Hm, if they are discarded that would make sense, thank you! So when there is a diverging trajectory, the actual diverging sample is discarded and a new non-diverging one is drawn from earlier in the trajectory? But it’s still marked as diverging?
If so would it be correct to conclude that:
- The actual discarded divergent samples are available in the sampling reports?
- The divergent samples in the sampling reports should be negative?
I don’t really understand the structure of the sampling report (is it documented anywhere?) but here is what I attempted:
idata_warns = idata.sample_stats.where(idata.sample_stats["warning"] != None, drop=True)
warnings = idata_warns["warning"].sel(warning_dim_0=0).stack(sample=["chain", "draw"]).dropna(dim="sample")
divergence_point_source = [w.item().divergence_point_source for w in warnings]
divergence_point_dest = [w.item().divergence_point_dest for w in warnings]
This should get the details of the raw RVs as seen by the sampler.
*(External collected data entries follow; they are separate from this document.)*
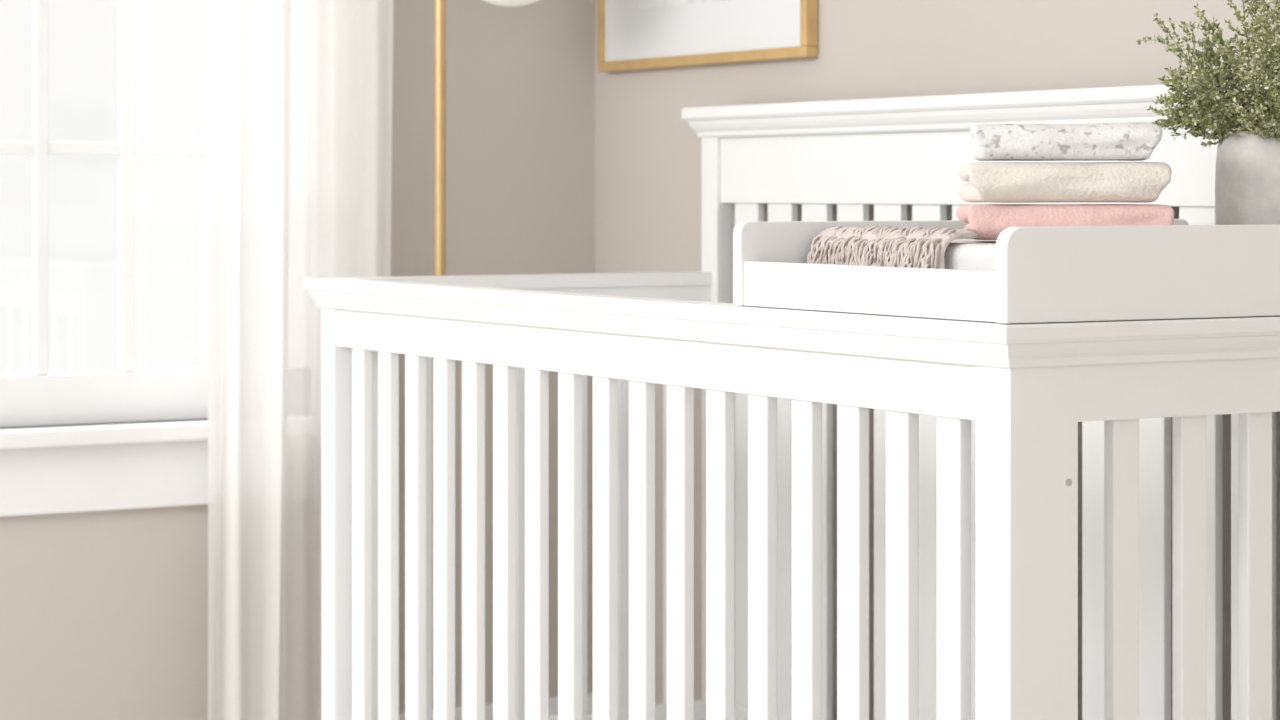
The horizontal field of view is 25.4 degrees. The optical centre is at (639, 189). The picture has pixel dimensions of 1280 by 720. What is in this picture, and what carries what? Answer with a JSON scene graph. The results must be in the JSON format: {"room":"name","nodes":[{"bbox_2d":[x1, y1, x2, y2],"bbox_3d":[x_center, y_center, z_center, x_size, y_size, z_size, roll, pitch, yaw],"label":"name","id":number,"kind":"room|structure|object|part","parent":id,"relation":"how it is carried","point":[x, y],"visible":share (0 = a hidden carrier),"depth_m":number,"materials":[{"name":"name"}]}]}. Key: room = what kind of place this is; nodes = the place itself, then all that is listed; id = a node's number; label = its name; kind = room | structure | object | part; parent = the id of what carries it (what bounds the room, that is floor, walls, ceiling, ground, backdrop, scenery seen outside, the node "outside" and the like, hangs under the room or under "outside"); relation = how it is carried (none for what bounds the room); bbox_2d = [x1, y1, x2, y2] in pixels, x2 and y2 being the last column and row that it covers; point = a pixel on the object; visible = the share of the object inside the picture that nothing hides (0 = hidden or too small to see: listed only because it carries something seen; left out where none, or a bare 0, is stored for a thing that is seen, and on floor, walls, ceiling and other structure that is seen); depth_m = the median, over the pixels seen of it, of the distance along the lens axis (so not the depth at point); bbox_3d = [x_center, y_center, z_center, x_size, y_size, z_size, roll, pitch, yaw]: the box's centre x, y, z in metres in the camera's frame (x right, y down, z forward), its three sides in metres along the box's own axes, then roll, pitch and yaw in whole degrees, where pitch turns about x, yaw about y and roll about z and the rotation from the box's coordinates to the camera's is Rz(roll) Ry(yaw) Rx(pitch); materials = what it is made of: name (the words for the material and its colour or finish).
{"room":"children's room","nodes":[
{"label":"children's room","id":0,"kind":"room"},
{"bbox_2d":[0,0,593,719],"bbox_3d":[-1.931,-0.241,4.321,4.180,2.600,0.150,0,0,-30],"label":"wall","id":1,"kind":"structure","parent":0,"point":[104,614],"depth_m":5.13,"materials":[{"name":"paint"}]},
{"bbox_2d":[0,0,207,427],"bbox_3d":[-1.242,-0.333,4.688,1.500,1.476,0.035,0,0,-30],"label":"window","id":2,"kind":"structure","parent":1,"relation":"in","point":[40,148],"depth_m":4.87,"materials":[{"name":"paint"}]},
{"bbox_3d":[-1.242,-0.333,4.688,1.500,1.476,0.035,0,0,-30],"label":"sash","id":3,"kind":"part","parent":2,"relation":"part of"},
{"bbox_2d":[0,440,207,516],"bbox_3d":[-1.214,0.486,4.639,1.720,0.115,0.018,0,0,-30],"label":"apron","id":4,"kind":"object","parent":1,"relation":"attached to","point":[53,480],"visible":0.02,"depth_m":4.80,"materials":[{"name":"paint"}]},
{"bbox_2d":[0,419,207,449],"bbox_3d":[-1.236,0.414,4.662,1.745,0.030,0.155,0,0,-30],"label":"window sill","id":5,"kind":"structure","parent":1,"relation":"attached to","point":[167,430],"depth_m":4.77,"materials":[{"name":"paint"}]},
{"bbox_2d":[399,693,592,719],"bbox_3d":[-1.890,0.999,4.249,4.180,0.120,0.015,0,0,-30],"label":"baseboard","id":6,"kind":"structure","parent":1,"relation":"attached to","point":[553,701],"depth_m":5.18,"materials":[{"name":"paint"}]},
{"bbox_3d":[-1.215,-1.291,4.570,1.970,0.022,0.136,0,0,-30],"label":"curtain rod","id":7,"kind":"object","parent":1,"relation":"attached to","visible":0},
{"bbox_2d":[203,0,291,719],"bbox_3d":[-0.663,-0.116,4.795,0.172,2.330,0.031,0,0,-30],"label":"window curtain","id":8,"kind":"object","parent":7,"relation":"hanging from","point":[247,43],"visible":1,"depth_m":4.80,"materials":[{"name":"fabric"}]},
{"bbox_2d":[286,0,393,719],"bbox_3d":[-0.536,-0.116,4.933,0.249,2.330,0.024,0,0,-30],"label":"sheer curtain","id":9,"kind":"object","parent":7,"relation":"hanging from","point":[342,50],"visible":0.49,"depth_m":4.93,"materials":[{"name":"white fabric"}]},
{"bbox_2d":[594,0,1279,719],"bbox_3d":[1.379,-0.241,2.898,0.120,2.600,5.930,0,0,-30],"label":"wall","id":10,"kind":"structure","parent":0,"point":[648,158],"depth_m":4.54,"materials":[{"name":"paint"}]},
{"bbox_2d":[598,0,817,71],"bbox_3d":[0.107,-0.504,4.945,0.025,0.573,0.697,0,0,-30],"label":"framed picture","id":11,"kind":"object","parent":10,"relation":"attached to","point":[632,34],"visible":1,"depth_m":4.93,"materials":[{"name":"white paper"}]},
{"bbox_2d":[639,0,720,8],"bbox_3d":[0.088,-0.498,4.969,0.002,0.345,0.357,0,0,-30],"label":"print","id":12,"kind":"object","parent":11,"relation":"attached to","point":[643,4],"depth_m":5.00},
{"bbox_3d":[-0.430,1.109,1.850,4.300,0.100,5.930,0,0,-30],"label":"floor","id":13,"kind":"structure","parent":0,"visible":0},
{"bbox_2d":[434,0,539,275],"bbox_3d":[-0.286,0.173,4.899,0.368,1.770,0.250,0,0,0],"label":"floor lamp","id":14,"kind":"object","parent":13,"relation":"on","point":[439,5],"visible":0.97,"depth_m":4.89,"materials":[{"name":"gold metal"}]},
{"bbox_3d":[-0.223,-0.437,4.901,0.240,0.240,0.240,0,0,-30],"label":"lamp shade","id":15,"kind":"part","parent":14,"relation":"part of","materials":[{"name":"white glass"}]},
{"bbox_2d":[304,80,1279,719],"bbox_3d":[0.257,0.460,3.887,0.772,1.199,1.814,0,0,-30],"label":"crib","id":16,"kind":"object","parent":13,"relation":"on","point":[976,422],"visible":0.93,"depth_m":3.70,"materials":[{"name":"white paint"}]},
{"bbox_3d":[-0.045,0.202,3.718,0.030,0.085,1.656,0,0,-30],"label":"rail","id":17,"kind":"part","parent":16,"relation":"part of","materials":[{"name":"white paint"}]},
{"bbox_3d":[0.567,0.901,4.067,0.032,0.075,1.666,0,0,-30],"label":"headboard rail","id":18,"kind":"part","parent":16,"relation":"part of","materials":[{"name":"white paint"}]},
{"bbox_3d":[0.234,0.162,3.874,0.720,0.046,1.807,0,0,-30],"label":"cap moulding","id":19,"kind":"part","parent":16,"relation":"part of","materials":[{"name":"white paint"}]},
{"bbox_3d":[0.567,-0.049,4.067,0.032,0.141,1.666,0,0,-30],"label":"headboard panel","id":20,"kind":"part","parent":16,"relation":"part of","materials":[{"name":"white paint"}]},
{"bbox_2d":[733,219,1279,323],"bbox_3d":[0.546,0.088,3.335,0.702,0.100,0.540,0,0,-30],"label":"tray","id":21,"kind":"object","parent":16,"relation":"on","point":[1179,270],"visible":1,"depth_m":3.05,"materials":[{"name":"white paint"}]},
{"bbox_2d":[807,226,977,268],"bbox_3d":[0.287,0.086,3.306,0.071,0.089,0.265,0,0,-30],"label":"fringed throw","id":22,"kind":"object","parent":21,"relation":"on","point":[911,247],"visible":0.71,"depth_m":3.28,"materials":[{"name":"beige fabric"}]},
{"bbox_2d":[944,239,996,270],"bbox_3d":[0.476,0.095,3.303,0.325,0.068,0.475,0,0,-30],"label":"changing pad","id":23,"kind":"object","parent":21,"relation":"on","point":[961,254],"visible":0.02,"depth_m":3.17,"materials":[{"name":"fabric"}]},
{"bbox_2d":[956,204,1173,239],"bbox_3d":[0.495,0.037,3.291,0.250,0.041,0.151,0,0,3],"label":"blanket","id":24,"kind":"object","parent":23,"relation":"on","point":[987,220],"visible":0.8,"depth_m":3.22,"materials":[{"name":"pink fabric"}]},
{"bbox_2d":[958,162,1171,202],"bbox_3d":[0.489,-0.009,3.288,0.235,0.047,0.146,0,0,1],"label":"blanket","id":25,"kind":"object","parent":24,"relation":"on","point":[995,182],"visible":1,"depth_m":3.22,"materials":[{"name":"beige fabric"}]},
{"bbox_2d":[970,123,1162,160],"bbox_3d":[0.492,-0.055,3.289,0.220,0.042,0.144,0,0,5],"label":"blanket","id":26,"kind":"object","parent":25,"relation":"on","point":[1110,141],"visible":1,"depth_m":3.23,"materials":[{"name":"white fabric"}]},
{"bbox_2d":[1136,0,1279,224],"bbox_3d":[0.739,-0.073,3.358,0.275,0.403,0.271,0,0,33],"label":"greenery","id":27,"kind":"object","parent":21,"relation":"on","point":[1247,171],"visible":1,"depth_m":3.31,"materials":[{"name":"green plant"}]}
]}
I then transform these values to obtain the group_means (which are the RVs that would actually be clipped):
div_group_means_source = [d['pop_mean'] + np.exp(d['pop_sigma_log__']) * d['group_z'] for d in divergence_point_source]
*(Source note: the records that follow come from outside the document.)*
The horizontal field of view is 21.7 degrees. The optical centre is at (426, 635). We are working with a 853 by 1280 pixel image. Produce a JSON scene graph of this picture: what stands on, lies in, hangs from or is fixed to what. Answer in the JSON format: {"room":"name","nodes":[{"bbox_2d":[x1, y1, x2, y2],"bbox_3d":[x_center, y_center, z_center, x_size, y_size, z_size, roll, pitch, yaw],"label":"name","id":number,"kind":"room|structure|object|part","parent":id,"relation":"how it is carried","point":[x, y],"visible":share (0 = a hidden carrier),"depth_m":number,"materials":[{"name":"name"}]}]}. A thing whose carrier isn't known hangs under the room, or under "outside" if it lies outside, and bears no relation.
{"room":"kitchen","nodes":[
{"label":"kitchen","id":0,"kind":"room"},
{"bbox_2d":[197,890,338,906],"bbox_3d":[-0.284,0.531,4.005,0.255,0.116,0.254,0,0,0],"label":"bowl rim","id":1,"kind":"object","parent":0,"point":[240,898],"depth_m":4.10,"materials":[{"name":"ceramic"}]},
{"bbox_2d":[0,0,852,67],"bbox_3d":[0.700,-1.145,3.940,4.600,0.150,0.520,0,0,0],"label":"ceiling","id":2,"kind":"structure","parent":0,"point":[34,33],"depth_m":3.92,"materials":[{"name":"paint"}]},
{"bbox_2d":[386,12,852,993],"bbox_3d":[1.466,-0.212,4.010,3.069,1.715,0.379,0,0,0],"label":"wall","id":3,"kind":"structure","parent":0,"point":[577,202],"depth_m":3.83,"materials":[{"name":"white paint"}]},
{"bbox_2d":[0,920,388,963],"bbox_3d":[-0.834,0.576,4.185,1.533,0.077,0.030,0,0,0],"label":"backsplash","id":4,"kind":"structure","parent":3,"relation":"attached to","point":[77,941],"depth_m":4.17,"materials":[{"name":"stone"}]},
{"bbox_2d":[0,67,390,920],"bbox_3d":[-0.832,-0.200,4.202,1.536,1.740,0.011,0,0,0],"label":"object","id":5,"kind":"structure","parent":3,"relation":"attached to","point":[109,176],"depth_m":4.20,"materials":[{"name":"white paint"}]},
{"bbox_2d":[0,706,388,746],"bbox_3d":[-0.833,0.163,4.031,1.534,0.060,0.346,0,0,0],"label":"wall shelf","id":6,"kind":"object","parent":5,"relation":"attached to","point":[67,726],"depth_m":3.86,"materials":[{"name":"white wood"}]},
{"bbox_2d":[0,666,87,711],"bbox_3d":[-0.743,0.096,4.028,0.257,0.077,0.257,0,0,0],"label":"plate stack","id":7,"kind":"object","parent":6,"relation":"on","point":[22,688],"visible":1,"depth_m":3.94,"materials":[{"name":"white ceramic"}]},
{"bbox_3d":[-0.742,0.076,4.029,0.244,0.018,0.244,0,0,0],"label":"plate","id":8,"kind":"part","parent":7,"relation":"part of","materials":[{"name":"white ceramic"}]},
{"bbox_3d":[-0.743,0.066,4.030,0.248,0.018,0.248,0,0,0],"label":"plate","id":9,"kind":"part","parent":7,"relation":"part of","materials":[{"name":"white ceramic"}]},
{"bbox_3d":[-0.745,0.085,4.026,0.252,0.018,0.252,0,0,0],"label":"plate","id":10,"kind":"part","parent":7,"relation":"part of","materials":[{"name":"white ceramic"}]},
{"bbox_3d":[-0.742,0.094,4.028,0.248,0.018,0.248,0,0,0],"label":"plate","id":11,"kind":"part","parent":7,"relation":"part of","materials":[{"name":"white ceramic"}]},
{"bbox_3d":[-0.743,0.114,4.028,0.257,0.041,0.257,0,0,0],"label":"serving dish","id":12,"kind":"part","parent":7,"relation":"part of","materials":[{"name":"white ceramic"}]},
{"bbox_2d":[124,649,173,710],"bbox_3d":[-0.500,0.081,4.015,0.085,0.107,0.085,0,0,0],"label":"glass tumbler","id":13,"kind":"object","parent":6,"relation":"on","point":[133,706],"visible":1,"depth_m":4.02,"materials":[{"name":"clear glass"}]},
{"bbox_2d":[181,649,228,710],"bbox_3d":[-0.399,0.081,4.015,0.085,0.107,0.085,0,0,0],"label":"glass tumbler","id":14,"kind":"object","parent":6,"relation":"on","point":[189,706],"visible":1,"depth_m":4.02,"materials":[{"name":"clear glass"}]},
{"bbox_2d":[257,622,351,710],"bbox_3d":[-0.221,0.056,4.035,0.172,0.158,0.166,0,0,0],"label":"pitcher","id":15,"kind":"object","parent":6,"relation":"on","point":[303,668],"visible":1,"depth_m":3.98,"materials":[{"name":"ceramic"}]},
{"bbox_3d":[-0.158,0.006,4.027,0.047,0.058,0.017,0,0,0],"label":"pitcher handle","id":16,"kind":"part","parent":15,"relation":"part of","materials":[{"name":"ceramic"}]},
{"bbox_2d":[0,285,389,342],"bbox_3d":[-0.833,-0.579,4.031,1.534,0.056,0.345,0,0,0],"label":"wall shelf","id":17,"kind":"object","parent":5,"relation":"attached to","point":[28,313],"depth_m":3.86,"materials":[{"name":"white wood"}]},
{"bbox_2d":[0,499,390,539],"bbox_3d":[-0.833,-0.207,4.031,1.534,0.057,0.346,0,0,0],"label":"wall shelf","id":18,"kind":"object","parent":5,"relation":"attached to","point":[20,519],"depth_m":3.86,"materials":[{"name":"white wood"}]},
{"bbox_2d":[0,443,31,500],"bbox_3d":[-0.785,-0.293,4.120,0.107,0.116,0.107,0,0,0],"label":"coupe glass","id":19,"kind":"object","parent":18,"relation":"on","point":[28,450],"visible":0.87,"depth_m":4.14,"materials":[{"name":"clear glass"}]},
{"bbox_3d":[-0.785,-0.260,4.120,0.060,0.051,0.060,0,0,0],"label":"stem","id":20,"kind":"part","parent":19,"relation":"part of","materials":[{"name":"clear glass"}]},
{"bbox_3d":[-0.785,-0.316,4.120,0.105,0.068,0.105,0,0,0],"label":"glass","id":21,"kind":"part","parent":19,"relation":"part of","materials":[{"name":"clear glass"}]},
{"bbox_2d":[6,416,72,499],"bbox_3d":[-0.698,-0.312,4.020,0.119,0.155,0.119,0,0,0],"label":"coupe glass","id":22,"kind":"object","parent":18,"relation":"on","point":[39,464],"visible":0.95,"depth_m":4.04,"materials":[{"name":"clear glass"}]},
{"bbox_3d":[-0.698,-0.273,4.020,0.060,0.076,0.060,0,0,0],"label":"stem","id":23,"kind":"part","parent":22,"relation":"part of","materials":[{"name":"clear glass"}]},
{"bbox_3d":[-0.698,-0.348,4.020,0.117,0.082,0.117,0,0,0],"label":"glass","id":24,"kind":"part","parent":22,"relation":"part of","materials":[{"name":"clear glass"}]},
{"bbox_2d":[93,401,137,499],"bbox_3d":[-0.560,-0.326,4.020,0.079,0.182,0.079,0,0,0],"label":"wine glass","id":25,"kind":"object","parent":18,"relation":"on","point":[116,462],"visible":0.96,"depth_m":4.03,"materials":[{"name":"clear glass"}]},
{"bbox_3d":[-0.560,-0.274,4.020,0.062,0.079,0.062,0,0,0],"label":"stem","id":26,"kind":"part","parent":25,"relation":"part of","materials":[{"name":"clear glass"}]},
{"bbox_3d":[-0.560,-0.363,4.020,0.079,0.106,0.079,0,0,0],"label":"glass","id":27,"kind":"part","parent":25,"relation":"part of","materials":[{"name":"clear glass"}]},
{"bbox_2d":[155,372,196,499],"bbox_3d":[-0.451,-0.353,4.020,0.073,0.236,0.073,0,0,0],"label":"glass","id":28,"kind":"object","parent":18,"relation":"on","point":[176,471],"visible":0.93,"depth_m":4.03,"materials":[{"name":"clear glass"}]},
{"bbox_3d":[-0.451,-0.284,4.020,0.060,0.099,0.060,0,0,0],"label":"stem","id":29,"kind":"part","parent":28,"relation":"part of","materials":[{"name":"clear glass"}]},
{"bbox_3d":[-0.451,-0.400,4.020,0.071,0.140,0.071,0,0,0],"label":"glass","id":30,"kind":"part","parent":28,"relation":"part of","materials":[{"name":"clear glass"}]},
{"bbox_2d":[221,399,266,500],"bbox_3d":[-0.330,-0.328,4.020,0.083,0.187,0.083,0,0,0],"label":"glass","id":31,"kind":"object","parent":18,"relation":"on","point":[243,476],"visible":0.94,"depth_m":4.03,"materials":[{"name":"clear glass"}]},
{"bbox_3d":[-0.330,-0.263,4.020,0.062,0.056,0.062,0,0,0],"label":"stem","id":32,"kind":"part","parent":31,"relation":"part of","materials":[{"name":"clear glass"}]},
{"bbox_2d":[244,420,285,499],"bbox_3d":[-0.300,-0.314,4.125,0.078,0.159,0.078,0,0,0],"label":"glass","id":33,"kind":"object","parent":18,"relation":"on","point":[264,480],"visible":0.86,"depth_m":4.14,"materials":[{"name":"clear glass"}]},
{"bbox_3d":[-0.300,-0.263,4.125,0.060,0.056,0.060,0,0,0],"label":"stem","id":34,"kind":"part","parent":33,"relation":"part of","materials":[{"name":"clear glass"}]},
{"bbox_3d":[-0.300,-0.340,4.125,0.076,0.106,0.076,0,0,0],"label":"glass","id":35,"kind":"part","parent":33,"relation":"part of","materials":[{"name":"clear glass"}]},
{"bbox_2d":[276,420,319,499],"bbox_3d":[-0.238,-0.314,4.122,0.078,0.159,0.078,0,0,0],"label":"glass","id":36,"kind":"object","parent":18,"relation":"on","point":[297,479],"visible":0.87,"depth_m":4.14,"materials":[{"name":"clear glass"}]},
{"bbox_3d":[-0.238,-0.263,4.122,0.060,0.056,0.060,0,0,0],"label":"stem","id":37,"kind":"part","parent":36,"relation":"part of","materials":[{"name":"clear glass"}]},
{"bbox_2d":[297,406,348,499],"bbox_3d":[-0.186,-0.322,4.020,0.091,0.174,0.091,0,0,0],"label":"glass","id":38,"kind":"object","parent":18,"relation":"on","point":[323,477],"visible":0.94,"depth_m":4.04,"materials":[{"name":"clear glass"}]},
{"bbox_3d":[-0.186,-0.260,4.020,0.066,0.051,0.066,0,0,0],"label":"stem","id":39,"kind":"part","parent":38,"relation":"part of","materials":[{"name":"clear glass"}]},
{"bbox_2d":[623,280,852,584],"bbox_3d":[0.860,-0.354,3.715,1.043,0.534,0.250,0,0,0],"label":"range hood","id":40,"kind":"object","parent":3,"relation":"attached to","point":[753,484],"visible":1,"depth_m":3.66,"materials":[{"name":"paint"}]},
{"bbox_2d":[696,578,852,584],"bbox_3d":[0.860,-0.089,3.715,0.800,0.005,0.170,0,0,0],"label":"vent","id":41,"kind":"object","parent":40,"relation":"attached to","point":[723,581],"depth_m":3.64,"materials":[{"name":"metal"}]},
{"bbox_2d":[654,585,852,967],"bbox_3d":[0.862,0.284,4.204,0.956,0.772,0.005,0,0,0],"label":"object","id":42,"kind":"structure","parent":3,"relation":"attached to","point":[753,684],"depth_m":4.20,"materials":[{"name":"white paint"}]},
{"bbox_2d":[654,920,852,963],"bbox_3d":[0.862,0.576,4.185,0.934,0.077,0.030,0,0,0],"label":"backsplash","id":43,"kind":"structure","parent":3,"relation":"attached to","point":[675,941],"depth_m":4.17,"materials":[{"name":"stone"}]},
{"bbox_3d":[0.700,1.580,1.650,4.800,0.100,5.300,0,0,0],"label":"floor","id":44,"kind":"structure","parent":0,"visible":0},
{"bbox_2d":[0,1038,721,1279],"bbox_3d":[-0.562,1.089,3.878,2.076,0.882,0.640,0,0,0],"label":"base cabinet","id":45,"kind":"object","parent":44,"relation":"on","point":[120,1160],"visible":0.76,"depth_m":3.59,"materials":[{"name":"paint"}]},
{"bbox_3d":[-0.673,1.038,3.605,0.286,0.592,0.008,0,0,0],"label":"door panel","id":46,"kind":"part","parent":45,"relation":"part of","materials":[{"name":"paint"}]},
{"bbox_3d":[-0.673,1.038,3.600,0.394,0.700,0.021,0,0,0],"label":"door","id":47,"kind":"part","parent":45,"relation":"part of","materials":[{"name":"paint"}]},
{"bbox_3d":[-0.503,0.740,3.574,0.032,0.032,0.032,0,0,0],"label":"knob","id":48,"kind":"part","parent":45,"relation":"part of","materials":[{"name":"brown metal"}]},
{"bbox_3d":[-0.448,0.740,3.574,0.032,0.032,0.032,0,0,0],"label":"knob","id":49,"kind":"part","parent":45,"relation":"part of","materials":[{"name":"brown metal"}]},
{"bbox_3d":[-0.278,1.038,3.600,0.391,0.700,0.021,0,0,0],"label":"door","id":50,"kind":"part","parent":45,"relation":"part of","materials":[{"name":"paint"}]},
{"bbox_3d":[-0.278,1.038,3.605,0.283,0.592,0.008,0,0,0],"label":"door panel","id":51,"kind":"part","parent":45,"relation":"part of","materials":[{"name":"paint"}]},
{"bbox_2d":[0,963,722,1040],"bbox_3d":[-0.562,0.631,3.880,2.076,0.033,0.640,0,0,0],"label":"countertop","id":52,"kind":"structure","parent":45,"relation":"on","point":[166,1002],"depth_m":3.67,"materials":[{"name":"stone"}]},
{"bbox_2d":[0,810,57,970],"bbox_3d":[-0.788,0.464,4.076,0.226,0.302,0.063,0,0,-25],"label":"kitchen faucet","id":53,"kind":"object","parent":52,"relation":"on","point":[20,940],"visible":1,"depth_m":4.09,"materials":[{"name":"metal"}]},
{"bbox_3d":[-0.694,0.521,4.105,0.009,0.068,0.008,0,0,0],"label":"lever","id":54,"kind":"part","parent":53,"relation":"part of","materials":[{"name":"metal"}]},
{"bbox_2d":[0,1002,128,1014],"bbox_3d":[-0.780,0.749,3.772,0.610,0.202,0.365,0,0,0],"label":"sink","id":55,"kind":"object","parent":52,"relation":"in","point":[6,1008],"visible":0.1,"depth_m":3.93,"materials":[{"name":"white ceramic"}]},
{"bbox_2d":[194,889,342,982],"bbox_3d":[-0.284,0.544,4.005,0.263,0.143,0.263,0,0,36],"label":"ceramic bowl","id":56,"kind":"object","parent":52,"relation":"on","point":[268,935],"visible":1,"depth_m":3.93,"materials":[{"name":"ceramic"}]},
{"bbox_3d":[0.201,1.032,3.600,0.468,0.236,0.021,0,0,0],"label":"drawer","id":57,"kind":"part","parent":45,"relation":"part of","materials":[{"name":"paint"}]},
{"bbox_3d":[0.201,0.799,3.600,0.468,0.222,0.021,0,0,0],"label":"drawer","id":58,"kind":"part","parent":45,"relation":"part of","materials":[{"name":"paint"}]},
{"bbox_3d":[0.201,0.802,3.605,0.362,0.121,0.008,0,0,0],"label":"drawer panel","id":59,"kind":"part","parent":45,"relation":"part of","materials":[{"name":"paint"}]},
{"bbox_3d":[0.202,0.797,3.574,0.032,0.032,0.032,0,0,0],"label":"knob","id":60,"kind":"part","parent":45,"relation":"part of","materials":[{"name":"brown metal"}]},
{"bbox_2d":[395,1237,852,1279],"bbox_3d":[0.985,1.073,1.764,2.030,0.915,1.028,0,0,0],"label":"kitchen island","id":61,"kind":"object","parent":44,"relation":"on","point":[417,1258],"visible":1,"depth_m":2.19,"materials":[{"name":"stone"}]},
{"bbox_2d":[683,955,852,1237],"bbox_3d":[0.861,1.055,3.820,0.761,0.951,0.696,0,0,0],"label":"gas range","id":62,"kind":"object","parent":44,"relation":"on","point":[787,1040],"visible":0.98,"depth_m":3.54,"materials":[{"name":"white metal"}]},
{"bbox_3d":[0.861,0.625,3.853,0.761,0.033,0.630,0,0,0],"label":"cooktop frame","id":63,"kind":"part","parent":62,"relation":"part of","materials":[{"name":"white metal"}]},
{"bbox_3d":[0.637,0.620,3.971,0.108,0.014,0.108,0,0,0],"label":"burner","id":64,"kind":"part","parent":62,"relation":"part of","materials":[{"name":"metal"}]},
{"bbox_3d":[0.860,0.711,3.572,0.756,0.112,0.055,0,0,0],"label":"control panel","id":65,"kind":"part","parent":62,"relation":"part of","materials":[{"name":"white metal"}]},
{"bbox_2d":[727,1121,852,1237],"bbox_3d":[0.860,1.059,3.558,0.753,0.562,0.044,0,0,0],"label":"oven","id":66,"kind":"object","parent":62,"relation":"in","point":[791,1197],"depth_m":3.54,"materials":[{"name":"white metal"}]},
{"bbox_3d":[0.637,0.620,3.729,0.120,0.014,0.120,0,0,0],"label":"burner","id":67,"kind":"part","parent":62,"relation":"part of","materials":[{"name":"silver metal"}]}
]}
div_group_means_dest = [d['pop_mean'] + np.exp(d['pop_sigma_log__']) * d['group_z'] for d in divergence_point_dest]
Now if I understood it correctly, my expectation is that all entries in div_group_means_source should be positive and all entries in div_group_means_dest should be negative:
(np.array(div_group_means_source) < 0).any()
True
So far so good…
(np.array(div_group_means_dest) < 0).any(axis=1).sum()/len(div_group_means_dest)
0.8217054263565892
Ok, 82% of the divergences contains a negative group_means that would have needed to be clipped. So that’s mostly consistent with my understanding by above. But 82% is not 100%. Why would there be a divergence if there are no negative group_means in that draw? Isn’t clip identical to the identity function in that case?